What is being asked: Please return every line below that contains the string "your".

BEGIN Source material

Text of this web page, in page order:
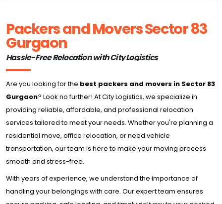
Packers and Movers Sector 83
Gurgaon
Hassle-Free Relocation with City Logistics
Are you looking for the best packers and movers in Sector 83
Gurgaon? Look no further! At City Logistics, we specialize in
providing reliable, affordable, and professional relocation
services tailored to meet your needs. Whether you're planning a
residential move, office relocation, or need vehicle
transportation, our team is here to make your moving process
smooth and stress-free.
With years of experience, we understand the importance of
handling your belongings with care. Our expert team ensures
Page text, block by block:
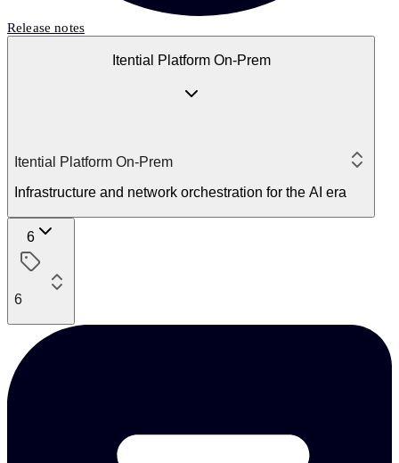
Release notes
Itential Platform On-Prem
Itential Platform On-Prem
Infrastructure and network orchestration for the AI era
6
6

END Source material
BEGIN Source material

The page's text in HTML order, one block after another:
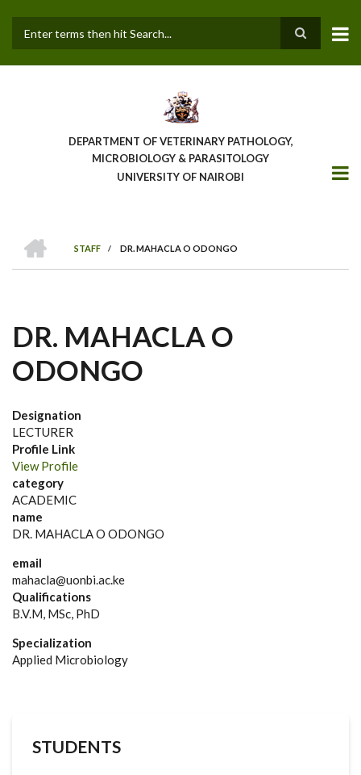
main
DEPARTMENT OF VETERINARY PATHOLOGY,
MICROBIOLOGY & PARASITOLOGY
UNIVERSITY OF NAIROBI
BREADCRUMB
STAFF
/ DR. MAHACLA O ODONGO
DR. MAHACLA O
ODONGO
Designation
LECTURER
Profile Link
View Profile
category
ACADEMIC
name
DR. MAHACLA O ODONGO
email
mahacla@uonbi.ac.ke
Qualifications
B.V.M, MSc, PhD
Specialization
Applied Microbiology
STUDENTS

END Source material

Result for this exercise:
services tailored to meet your needs. Whether you're planning a
transportation, our team is here to make your moving process
handling your belongings with care. Our expert team ensures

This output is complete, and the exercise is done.